This is all your mother’s fault. She drove my brother off that
bridge; I have no doubt of that. Then look at what she did to
Danny. And now you.”

“You blame
Mom
for all of this?”

I could not believe what I was hearing.

“He never should have married her. He was
going to join the Navy, get out of this town, make something of
himself, then your mother...” Uncle Elliot stopped speaking“My
mother what?”

“She got pregnant. It’s the oldest trick in
the book. Trapping a man.”

I hit him and hit him hard. I landed my
punch directly to his jaw. But my uncle was a much bigger man than
I am. He caught me hard in the side of the head and I fell on
Lindy’s grave.

“Elliot!” I heard both my aunt and mother
scream. “What are you doing?”

I tasted the dirt on the top of Lindy’s
grave in my mouth.

“You son of a bitch,” I growled wiping the
dirt from my mouth. “You selfish, self-serving son of a bitch.”

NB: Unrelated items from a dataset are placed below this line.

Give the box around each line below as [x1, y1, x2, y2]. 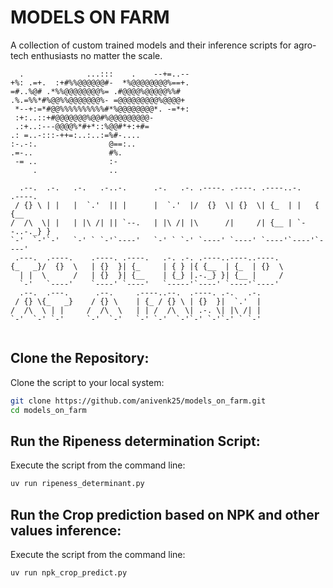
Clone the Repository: [10, 350, 150, 367]
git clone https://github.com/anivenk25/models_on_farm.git [10, 396, 267, 406]
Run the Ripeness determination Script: [10, 432, 261, 450]
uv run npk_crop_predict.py [10, 568, 128, 578]
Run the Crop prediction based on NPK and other [10, 506, 320, 523]
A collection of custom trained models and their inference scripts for [10, 39, 292, 51]
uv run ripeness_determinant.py [10, 479, 145, 489]
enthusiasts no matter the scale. [30, 49, 163, 61]
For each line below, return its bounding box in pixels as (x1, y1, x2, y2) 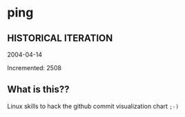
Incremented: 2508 (7, 64, 62, 72)
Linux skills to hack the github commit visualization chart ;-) (7, 102, 179, 110)
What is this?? (7, 84, 70, 96)
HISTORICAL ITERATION (7, 32, 113, 44)
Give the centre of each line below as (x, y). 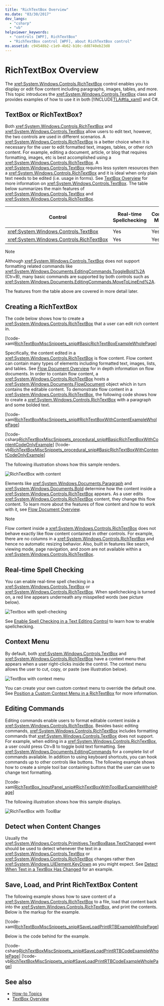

My mother was kneeling beside me and my aunt
was pulling on my uncle.

“Go with them, Mom,” I said. “I’ll walk
home.”

“What happened?” She was smoothing my chin
with her hand, wiping off the dirt.

“It’s ok, Mom. Really. Just go with them.
I’ll walk home.”

“It’s almost four miles, honey.”

“It’s ok. I will walk home. It’ll be good
for me.”

She helped me to my feet. My aunt and uncle
were in the car. The windows were closed but I could still hear my
uncle yelling. My mother left hesitantly. I encouraged her. I
watched the car drive away. I sat for a long time next to Lindy’s
grave. It was dark when I finally decided to walk home.

 

 

Chapter
Twenty-Three

 

At the end of June I got my high school
diploma in the mail. I did not show my mother. I brought it to
Lindy’s grave and left it there. I started going out at night,
bringing a bottle of vodka and drinking on Lindy’s grave until I
passed out or morning came, whichever happened first. I would wake
up, my head near her grave marker. Or I’d wake up in the car.
Sometimes, it took me awhile to remember where I was. I didn’t
care.

One morning, after a full night of drinking
in the graveyard, I failed to negotiate a curve and the car went
over the embankment. I left it there and walked home. I fell asleep
on my bed fully clothed. My mother woke me the next day, shaking me
lightly.

“Gus, Gus, wake up please,”

“I’m tired, Mom,” I pulled the pillow around
my head. It ached.

“Gus, there’s a police officer at the door.
He said he found your car.”

I pulled myself to a sitting position. My
mother was in her robe. There was bright light in the window. I
assumed it was early afternoon. My mouth was dry and tasted
bitter.

“Give me a minute.”

My mother left me. I pulled off my clothes.
They were dirty from the night before. I washed my face in the
bathroom; there was a bruise on my forehead. I tried to comb my
hair over to cover it. I brushed my teeth and put on a clean
T-shirt and a pair of jeans.

“Good morning, Mr. Woodard,” the officer
greeted me with a false cheerfulness. There were two of them
standing in the middle of the living room, both in Sawyer blue with
a large gold patch on the left arm.

“Good morning,” I said.

“Do you know where your car is, Mr.
Woodard?” his tone was sarcastic.

“In the driveway.” I tried to sound
confident, clearheaded but my head was pounding.

“It wouldn’t be down an embankment on
Dempsey Road now, would it?”

“No.” I shook my head. I went to the window,
looked out where my car should have been, pretended to look for it
there.

“What happened to it? Who took it?” I looked
at them.

“You wouldn’t have been out last night,
would you have, Mr. Woodard?”

“No.” I tried to sound incredulous.

“I told you he was here with me all night,”
my mother said firmly.

Was my mother lying or did she really think
I was here all night? Had she really become so detached from
reality she had no idea I spent most of my nights away from
her?

The officer nodded his head.

“You wouldn’t have been drinking last night,
would you have, Mr. Woodard.”

“Absolutely not!” my mother gasped. “Gus is
seventeen.”

We had not celebrated my seventeenth
birthday. Actually, I thought my mother had forgotten all about
it.

“Well, we’re going to have to take you in. I
think you were out last night and tied one on. I think you were too
drunk to negotiate that turn and I think you crashed your car. Then
you walked home and your mom is covering for you. We’re going to
charge you with at least leaving the scene of a motor vehicle
accident.”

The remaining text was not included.